EOS Validation Program

Institution: USDA ARS Hydrology Laboratory and Remote Sensing Lab
                    Bldg. 007, BARC West, Rm 104
                    Beltsville, MD 20705
Phone: (301) 504-8511
FAX: (301) 504-8511
E-mail: tjackson@hydrolab.arsusda.gov

Venkat Lakshmi, University of South Carolina
David D. Bosch, USDA ARS Southeast Watershed Research Lab
David C. Goodrich, USDA ARS Southwest Watershed Research Center
Mark Seyfried, USDA ARS Northwest Watershed Research Center
Patrick J. Starks, USDA ARS Grazinglands Research Lab

February 2003
April 2004

The EOS Aqua AMSR-E soil moisture product will be the first attempt at routinely mapping surface soil moisture. Soil moisture products from the AMSR-E have to be validated because the retrieval algorithms utilize formulations, parameters and ancillary data that have not been thoroughly developed and verified. Validating these soil moisture products at the scale of the AMSR-E footprint will be difficult. The current validation plan adequately addresses some aspects through episodic field campaigns. Longer-term observations in diverse environments are needed to understand variations in the soil moisture-brightness temperature relationships that arise from seasonal variations of vegetation and validate the retrieval for a range of conditions. Addressing these issue with existing networks is not adequate since the spatial density of measurements these networks provide cannot be used to estimate the mean and variance of the AMSR footprint retrieval, which is required for validation.

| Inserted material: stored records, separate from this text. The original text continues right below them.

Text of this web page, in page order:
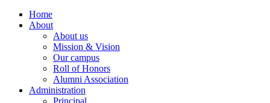
Home
About
About us
Mission & Vision
Our campus
Roll of Honors
Alumni Association
Administration
Principal

We propose to extend and strengthen the current validation plan by adding well calibrated, real time, and publicly available observations of the average soil moisture for U.S. watersheds in different climate and physiographic regions that will be used to quantify the accuracy of the AMSR-E products on a continuous long term basis of this product. Four ARS watersheds will provide data in this project. These are located in Arizona, Georgia, Idaho, and Oklahoma. The project will provide well calibrated real time surface soil moisture from the SCAN stations in each watershed, provide a watershed average soil moisture using supplemental sampling within thirty days, and contribute to the development of a sound theoretical basis for scaling from a single station (SCAN) to the integrated watershed/footprint average.

Results of the project will contribute to quantifying the accuracy of the soil moisture product over the entire year. A robust validation will lead to increased reliability, acceptance and use of the soil moisture data in land surface hydrology and climate studies.